The coming brick wall in venture capital

July 20, 2011

— Mark Suster is a former serial entrepreneur and a partner at Los Angeles-based venture capital firm GRP Partners. This article originally appeared on Suster’s blog “Both Sides of the Table”. The views expressed are his own. —

This is the final part of a three-part series on the major changes in the structure of the software and the venture capital industries. Read Part One and Part Two.

Or the Cliff Note’s version:

  • Open source and cloud computing (led by Amazon) drove down tech startup costs by 90 percent
  • The result was a massive increase in startups and a whole group of new funding sources: both angels and “micro VCs”
  • With more competition in early-stage many VCs are investing smaller amounts at earlier stages. Some are going later stage to not miss out on hot deals. I call this “stage drift.”
  • The opportunities for tech startups today are more immense than they’ve ever been with billions of people now connected to the Internet nearly all the time.

But …

Downsizing Venture Capital

The venture capital business itself is going through an even more fundamental change than just the entry of a new category at the earliest stage. The industry is shrinking back to a mid-90’s level in terms of both dollars and numbers of firms.

The doubling of the industry size was caused by the euphoria of the dot-com bubble and since funds take 10 years or more to dissolve the bursting of the funding bubble has taken its time. We all know the result of the over-funding of the asset class – poor returns in aggregate for the industry. The best firms have still delivered results, though.

So what’s happening now is the elimination of funds that probably should never existed as well as the questioned relevance of some older firms that failed to find good succession strategies or remain relevant.

That’s certainly good for our industry in terms of future returns for investors but I would argue also for entrepreneurs. In the last 90’s it was impossible to charge fair prices for products and services in a market where you had 5 competitors giving away free products to acquire “eyeballs” and fueled by an excess of venture capital.
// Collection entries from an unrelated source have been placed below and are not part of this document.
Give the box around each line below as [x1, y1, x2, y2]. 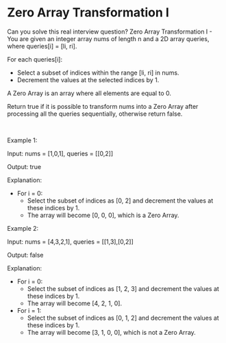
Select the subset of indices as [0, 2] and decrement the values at [27, 196, 214, 205]
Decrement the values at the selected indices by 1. [16, 75, 160, 84]
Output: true [7, 162, 42, 170]
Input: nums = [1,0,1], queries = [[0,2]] [7, 149, 114, 157]
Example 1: [7, 136, 38, 144]
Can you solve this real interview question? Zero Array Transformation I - [7, 27, 212, 36]
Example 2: [7, 224, 39, 232]
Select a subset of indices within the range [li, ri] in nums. [16, 68, 179, 77]
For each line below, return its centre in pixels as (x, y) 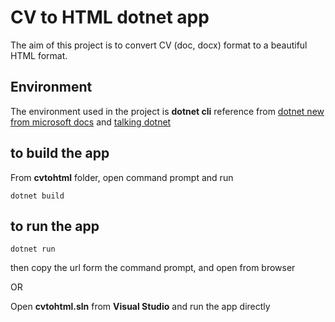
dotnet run (33, 249)
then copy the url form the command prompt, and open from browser (153, 268)
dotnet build (37, 196)
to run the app (55, 226)
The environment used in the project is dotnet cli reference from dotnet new (167, 111)
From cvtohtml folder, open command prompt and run (122, 177)
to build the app (60, 153)
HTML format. (39, 55)
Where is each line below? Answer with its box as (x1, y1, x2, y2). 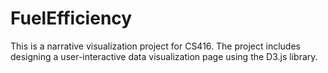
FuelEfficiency (10, 7, 133, 30)
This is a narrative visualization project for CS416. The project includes (10, 40, 301, 52)
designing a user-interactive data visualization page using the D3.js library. (10, 50, 318, 62)
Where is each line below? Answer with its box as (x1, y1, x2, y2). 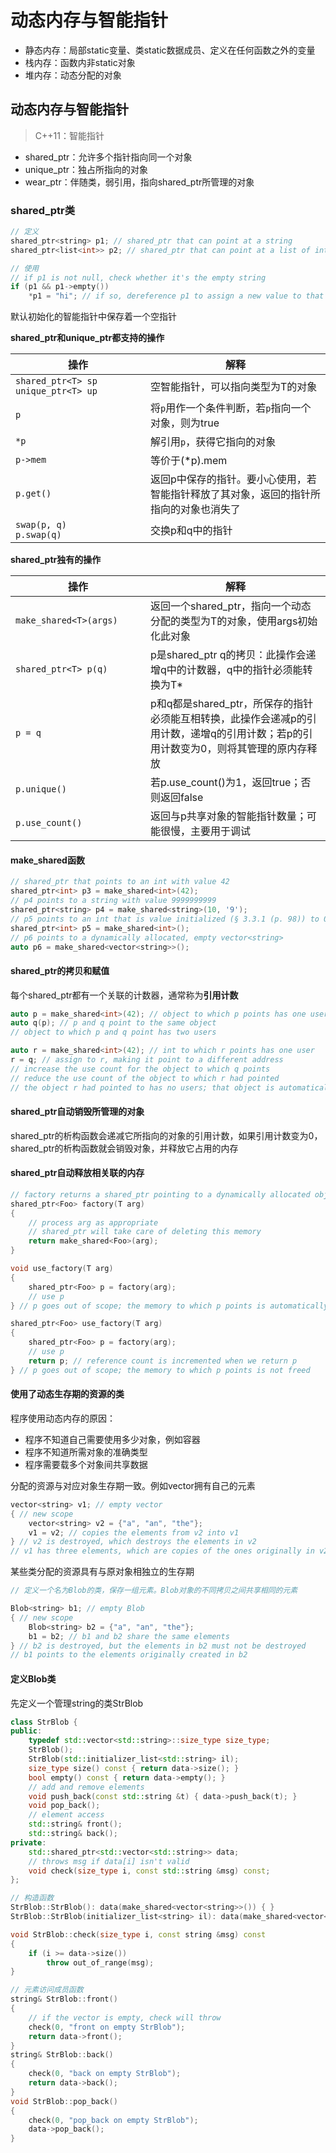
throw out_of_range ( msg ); (46, 1957, 155, 1968)
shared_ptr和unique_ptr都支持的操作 (10, 332, 165, 344)
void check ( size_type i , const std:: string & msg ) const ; (28, 1866, 271, 1876)
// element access (28, 1810, 105, 1820)
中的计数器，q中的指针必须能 (166, 663, 303, 677)
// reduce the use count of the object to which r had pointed (10, 1073, 280, 1083)
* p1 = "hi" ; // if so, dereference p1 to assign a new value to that (28, 291, 325, 301)
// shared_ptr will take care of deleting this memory (28, 1227, 262, 1237)
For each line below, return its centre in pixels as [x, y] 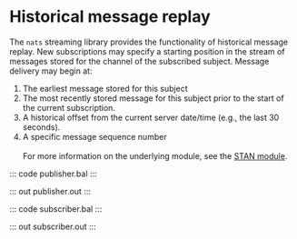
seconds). [41, 127]
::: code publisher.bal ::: [53, 174]
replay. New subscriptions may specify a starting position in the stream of [147, 51]
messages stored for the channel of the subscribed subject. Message [139, 61]
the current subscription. [69, 107]
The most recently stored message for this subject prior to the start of [153, 98]
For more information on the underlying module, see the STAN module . [155, 155]
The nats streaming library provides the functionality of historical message [149, 42]
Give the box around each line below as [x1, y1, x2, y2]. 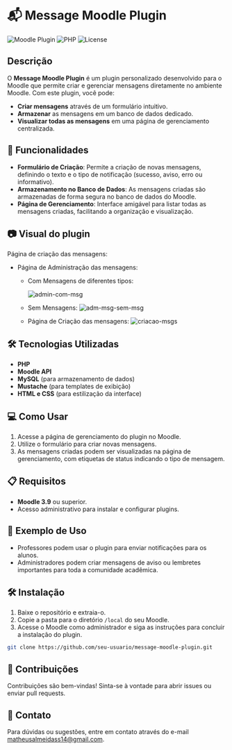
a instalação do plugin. [17, 631, 83, 639]
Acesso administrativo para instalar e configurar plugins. [17, 505, 179, 513]
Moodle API [17, 367, 52, 376]
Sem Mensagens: [27, 303, 78, 312]
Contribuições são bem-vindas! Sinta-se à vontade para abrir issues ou [7, 682, 212, 690]
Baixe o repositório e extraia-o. [17, 608, 106, 617]
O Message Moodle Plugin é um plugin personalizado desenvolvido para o [7, 74, 222, 82]
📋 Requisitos [7, 476, 66, 487]
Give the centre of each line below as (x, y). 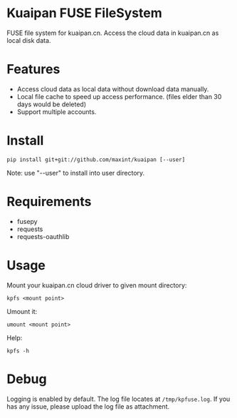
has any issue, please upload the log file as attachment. (88, 406)
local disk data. (29, 40)
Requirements (49, 202)
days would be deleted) (52, 104)
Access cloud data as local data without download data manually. (113, 89)
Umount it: (22, 311)
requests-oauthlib (43, 236)
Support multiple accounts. (57, 111)
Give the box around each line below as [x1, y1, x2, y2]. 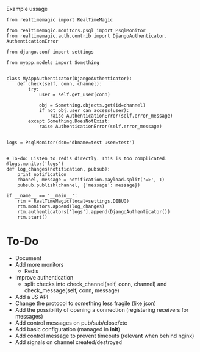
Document [15, 254, 41, 261]
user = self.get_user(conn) [38, 91, 111, 97]
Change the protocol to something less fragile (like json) [15, 300, 157, 307]
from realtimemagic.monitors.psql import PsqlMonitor [6, 27, 146, 33]
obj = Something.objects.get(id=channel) [38, 102, 146, 108]
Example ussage [6, 5, 48, 12]
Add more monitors [15, 261, 64, 268]
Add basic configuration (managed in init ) [15, 325, 121, 333]

A normalization of the venture capital market will bring more rational valuations over time but should produce more stable companies and better returns for VCs and LPs. It doesn’t feel like that now because we’ve entered a mini bubble in pre IPO valuations for a segment of the tech market but this, too, shall pass.

The Coming Brick Wall

What I’ve started to observe is that we’re certainly headed for a bit of a brick wall for early-stage companies. The explosion in number of startups coupled with the decrease in numbers and dollars of VCs portends this.

As an industry this is probably OK. Creative destruction is what drives capitalism and innovation. Some startups won’t make the cut but those founders will have developed invaluable skills and will join the ranks of the survivors. I’m proud to see this creative destruction happening more prevalently in the US right now because it gives me comfort that we haven’t lost our footing in terms of global innovation.

I would argue that the explosion in startups and the coming brick wall will continue to create compelling opportunities for venture capitalists. As an industry we have more startups feeding into the top end of our funnels from which to evaluate and choose the most prudent investments. The coming brick wall will ensure that valuations reach their natural limitations and return to normalcy. The coming brick wall will produce more second-time entrepreneurs whom we can fund that will bring real experience to the table in their next businesses.

I know that a brick wall is a rather nasty metaphor, but it’s not all bad. Like any market that overheats we will have the negative collateral damage but also the blossoming of the next wave of innovation and returns.

Borders, normalization and the continued relevance of venture capital

My prediction for what comes beyond the brick wall?

  • Continued high pace of startup innovation. The lower costs and lower barriers to entry support this. Also break-out companies like Rovio and NewToy that grew big without much capital will continue to encourage young entrepreneurs to try
  • Increased reluctance of angel investors to fund any new hot team based solely on the “social proof” of who else invested. Brick wall = lost money for early-stage capital primarily concentrated on angels. I’ve been on-record here for a while.
  • Return to focused strategy for investors where Micro VCs have a more established position in their market and traditional early-stage VCs become more comfortable waiting for products to be completed as FOMO (fear of missing out) subsides
  • Hedge funds and growth equity firms returning to their traditional segments of the market

Basically, I believe that each market participant brings strengths relevant to their stage and I don’t believe in huge stage drift. The software industry is changed for good and the next decade will truly be dominated by the open cloud and open platform companies that embrace this. And the IT segment of the Venture Capital industry will continue to evolve to meet the market needs, not vice-versa.